= Arthur Chipman =

Canadian football executive

Arthur Uniacke Chipman (October 2, 1902 – December 14, 1993) was a Canadian football executive who was president of the Winnipeg Blue Bombers from 1944 to 1948 and president of the Canadian Rugby Union in 1952.

==Early life and business career==
Chipman was born in Winnipeg on October 2, 1902, to Percy Howard and Bertha M. (Iredale) Chipman. He was involved with a number of business enterprises, including Sterling Securities Corporation, Standard Finance Corporation, and Brathwaite's Limited.

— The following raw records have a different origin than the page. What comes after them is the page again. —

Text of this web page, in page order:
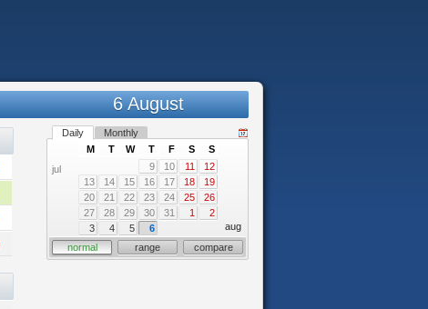
6 August
Daily Monthly
jul
M T W T F S
S
9
10 11
12
13
14 15 16 17 18
19
20
21 22 23 24 25
26
27
28 29 30 31 1
2
3
4 5 6
aug
normal
range compare

He was a member of the Manitoba Liquor Control Commission and served as acting chairman following the retirement of Norman Elliot Rodger.

==Football==
Chipman became involved with the Winnipeg Blue Bombers in 1936 and was an executive when the club won the 1939 and 1941 Grey Cups. He was chairman of the Winnipeg Rugby Football Club's management committee in 1942 and 1943, when the club sponsored the Winnipeg RCAF Bombers. In 1944, Chipman, as vice president of the Winnipeg Rugby Football Club, announced the organization would not sponsor senior football that season. He was president of the Winnipeg Blue Bombers from 1945 to 1948, during which time the team appeared in three straight Grey Cups. In 1949, he was elected president of the Western Interprovincial Football Union. Three of the conference's teams supported Chipman for a second term, but he did not want to return for another season. During the 1952 season, he was president of the Canadian Rugby Union.

==Other sports==
Chipman was president of the Winnipeg Rangers of the Manitoba Junior Hockey League from 1942 to 1946. Under his leadership, the club won the 1943 Memorial Cup. He was part of the founding ownership group of the Winnipeg Goldeyes minor league baseball team. He owned several racehorses and was president of the Assiniboia Downs Turf Club. He was a director of the Winnipeg Enterprises Corporation, which owned and operated Winnipeg Stadium and Winnipeg Arena. He was also a member of the board of directors for the 1967 Pan American Games.

==Honours==
Chipman received the Manitoba Golden Boy Award in 1960. He inducted into the Canadian Football Hall of Fame in 1969, the Winnipeg Football Club Hall of Fame in 1984, and the Manitoba Sports Hall of Fame in 1997. He died on December 14, 1993 in Winnipeg.